START Material provided

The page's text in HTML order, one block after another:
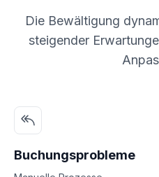
Die Bewältigung
steigender
Buchungsprobleme
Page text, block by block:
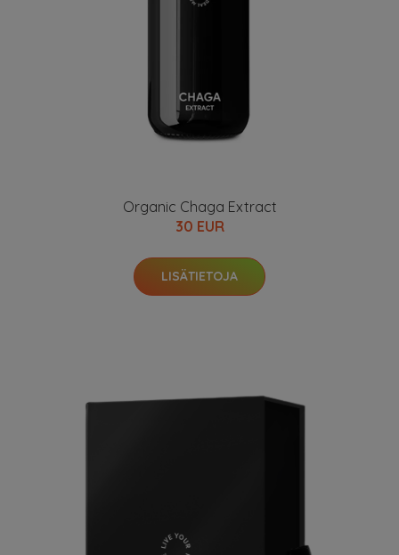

END Material provided

* Description of the task
Leave out the pictures, then give all the records again exactly.

* Answer to this problem
The page's text in HTML order, one block after another:
Die Bewältigung
steigender
Buchungsprobleme
Page text, block by block:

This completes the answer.